WASHINGTON — The world's first digital audio radio service to be inaugurated next week by Worldspace Corp. is initially expected to bring radio services to a 14-million-square-kilometer swath of Africa and the Middle East. "This will be the largest direct-broadcast footprint ever," Worldspace chairman and chief executive Noah Samara said in introducing the service at the company's Washington headquarters.

The nine-year-old company plans to launch AsiaStar, its second satellite, in February to provide coverage and service to China, Korea,and India. A third satellite serving Latin America is scheduled for launch later next year. Eventually, the three-satellite constellation could serve an area with a population of 4.6 billion.

The Worldspace system will use its initial AfriStar satellite to beam more than 25 channels at data rates ranging from 16 to 128 kbits/second. Receivers built by four licensees — Hitachi, JVC, Matsushita and Sanyo — will cost between $200 and $400, but the Ethiopian-born Samara said he expects the price to drop quickly after the three-year licensing deals on the receivers expire.

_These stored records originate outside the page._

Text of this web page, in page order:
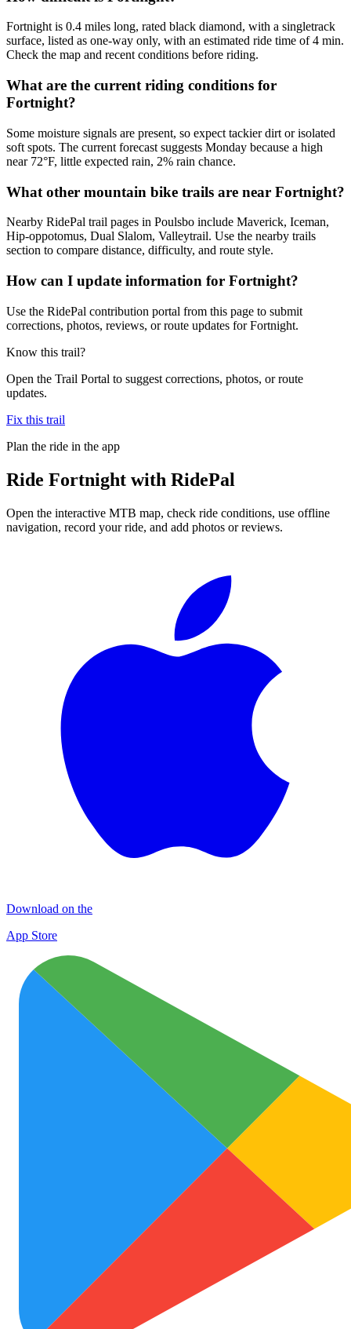
Fortnight is 0.4 miles long, rated black diamond, with a singletrack
surface, listed as one-way only, with an estimated ride time of 4 min.
Check the map and recent conditions before riding.
What are the current riding conditions for
Fortnight?
Some moisture signals are present, so expect tackier dirt or isolated
soft spots. The current forecast suggests Monday because a high
near 72°F, little expected rain, 2% rain chance.
What other mountain bike trails are near Fortnight?
Nearby RidePal trail pages in Poulsbo include Maverick, Iceman,
Hip-oppotomus, Dual Slalom, Valleytrail. Use the nearby trails
section to compare distance, difficulty, and route style.
How can I update information for Fortnight?
Use the RidePal contribution portal from this page to submit
corrections, photos, reviews, or route updates for Fortnight.
Know this trail?
Open the Trail Portal to suggest corrections, photos, or route
updates.
Fix this trail
Plan the ride in the app
Ride Fortnight with RidePal
Open the interactive MTB map, check ride conditions, use offline
navigation, record your ride, and add photos or reviews.
Download on the
App Store

Potentially 1 billion receivers could be sold in Worldspace's coverage area, Samara said. The company hopes to sell 100,000 receivers by early next year in Africa and the more affluent Middle East. Company officials acknowledged that given the large number of components being squeezed into the digital receivers, volume production will be the best way to reduce cost.

The Worldspace digital network uses MPEG-2.5 layer 3 digital compression to squeeze more than 50 channels into its broadcast signal. The new digital receivers used a proprietary chip set called Starman to receive digital signals from the broadcast satellite hovering in a geostationary orbit.

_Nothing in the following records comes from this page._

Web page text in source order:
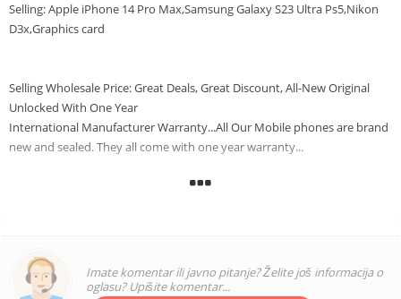
Selling: Apple iPhone 14 Pro Max,Samsung Galaxy S23 Ultra Ps5,Nikon
D3x,Graphics card
Selling Wholesale Price: Great Deals, Great Discount, All-New Original
Unlocked With One Year
International Manufacturer Warranty...All Our Mobile phones are brand
new and sealed. They all come with one year warranty...
Apple iPhone 14Pro Max,Samsung Galaxy s23Ultra, PS5,Nikon
Onlinetrademarkinc@gmail.com
24/7 WHATSAPP Chart: +15139094259
Imate komentar ili javno pitanje? Želite još informacija o
oglasu? Upišite komentar...
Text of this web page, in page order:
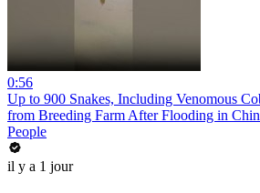
0:56
Up to 900 Snakes, Including Venomous
from Breeding Farm After Flooding in
People
il y a 1 jour
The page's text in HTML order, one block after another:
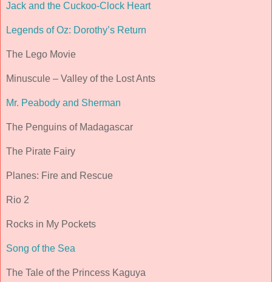
Jack and the Cuckoo-Clock Heart
Legends of Oz: Dorothy’s Return
The Lego Movie
Minuscule – Valley of the Lost Ants
Mr. Peabody and Sherman
The Penguins of Madagascar
The Pirate Fairy
Planes: Fire and Rescue
Rio 2
Rocks in My Pockets
Song of the Sea
The Tale of the Princess Kaguya

The receivers also include a patch, or flat, antenna and operate with either a battery or an ac power adapter. Since a majority of potential users lack access to a power grid, Worldspace partners have also been working to reduce the receiver's power consumption so it can eventually use solar power.

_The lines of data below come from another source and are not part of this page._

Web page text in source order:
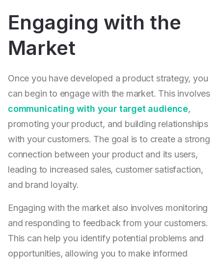
Engaging with the
Market
Once you have developed a product strategy, you
can begin to engage with the market. This involves
communicating with your target audience,
promoting your product, and building relationships
with your customers. The goal is to create a strong
connection between your product and its users,
leading to increased sales, customer satisfaction,
and brand loyalty.
Engaging with the market also involves monitoring
and responding to feedback from your customers.
This can help you identify potential problems and
opportunities, allowing you to make informed
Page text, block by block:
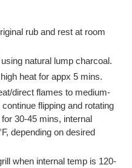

The receiver's chip sets are being manufactured by STMicroelectronics, Italy's Intermetall and Micronas Intermetall (Freiburg, Germany).

For now, Worldspace will focus on delivering news in at least four languages along with CD-quality music. Samara said multimedia services will be delivered in tiers as part of a subscription service. Receivers can be attached to a laptop via a PCMCIA card to receive content for an additional fee. Even so, "This is not a two-way service," Samara said. The goal is to spread information to regions of the world ignored by major broadcasters, he said.

While the launch of the Worldspace service is generating much attention and hope, it is also drawing comparisons to the cash-strapped Iridium satellite communications project. "We are providing a fundamentally different service," Samara said. In targeting underserved areas, he said the Worldspace service won't be competing with an existing terrestrial infrastructure. "This entire exercise is market-driven," Samara said.

The decade-old effort to bring digital radio technology to the world's poorest countries is expected to cost more than $1 billion. A group of Middle East investors is backing the project.